• [Action item]: Skip any image you find and restate the rest of the data word for word.

(Source data)

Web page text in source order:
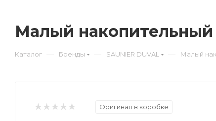
Малый накопительный
Каталог — Бренды — SAUNIER DUVAL — Малый
Оригинал в коробке
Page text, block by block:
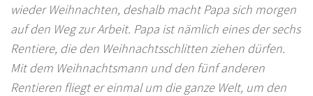
wieder Weihnachten, deshalb macht Papa sich morgen
auf den Weg zur Arbeit. Papa ist nämlich eines der sechs
Rentiere, die den Weihnachtsschlitten ziehen dürfen.
Mit dem Weihnachtsmann und den fünf anderen
Rentieren fliegt er einmal um die ganze Welt, um den
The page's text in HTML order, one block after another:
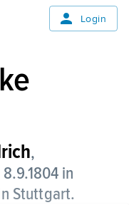
Login
,
in
Stuttgart.
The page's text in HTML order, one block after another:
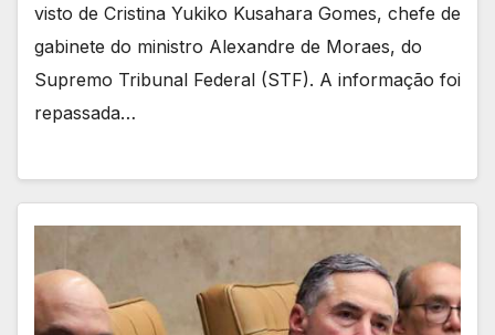
visto de Cristina Yukiko Kusahara Gomes, chefe de
gabinete do ministro Alexandre de Moraes, do
Supremo Tribunal Federal (STF). A informação foi
repassada…
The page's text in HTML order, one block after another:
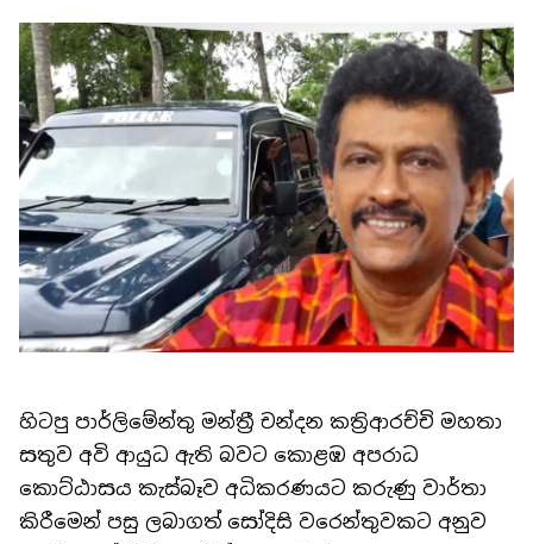
හිටපු පාර්ලිමේන්තු මන්ත්‍රී චන්දන කත්‍රිආරච්චි මහතා
සතුව අවි ආයුධ ඇති බවට කොළඹ අපරාධ
කොට්ඨාසය කැස්බෑව අධිකරණයට කරුණු වාර්තා
කිරීමෙන් පසු ලබාගත් සෝදිසි වරෙන්තුවකට අනුව
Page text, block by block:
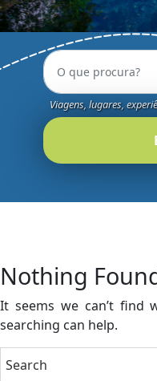
Viagens, lugares,
Nothing
It seems we can’t find
searching can help.

• [Exercise output]:
Web page text in source order:
Малый накопительный
Каталог — Бренды — SAUNIER DUVAL — Малый
Оригинал в коробке
Page text, block by block:
wieder Weihnachten, deshalb macht Papa sich morgen
auf den Weg zur Arbeit. Papa ist nämlich eines der sechs
Rentiere, die den Weihnachtsschlitten ziehen dürfen.
Mit dem Weihnachtsmann und den fünf anderen
Rentieren fliegt er einmal um die ganze Welt, um den
The page's text in HTML order, one block after another:
Login
,
in
Stuttgart.
The page's text in HTML order, one block after another:
visto de Cristina Yukiko Kusahara Gomes, chefe de
gabinete do ministro Alexandre de Moraes, do
Supremo Tribunal Federal (STF). A informação foi
repassada…
The page's text in HTML order, one block after another:
හිටපු පාර්ලිමේන්තු මන්ත්‍රී චන්දන කත්‍රිආරච්චි මහතා
සතුව අවි ආයුධ ඇති බවට කොළඹ අපරාධ
කොට්ඨාසය කැස්බෑව අධිකරණයට කරුණු වාර්තා
කිරීමෙන් පසු ලබාගත් සෝදිසි වරෙන්තුවකට අනුව
Page text, block by block:
Viagens, lugares,
Nothing
It seems we can’t find
searching can help.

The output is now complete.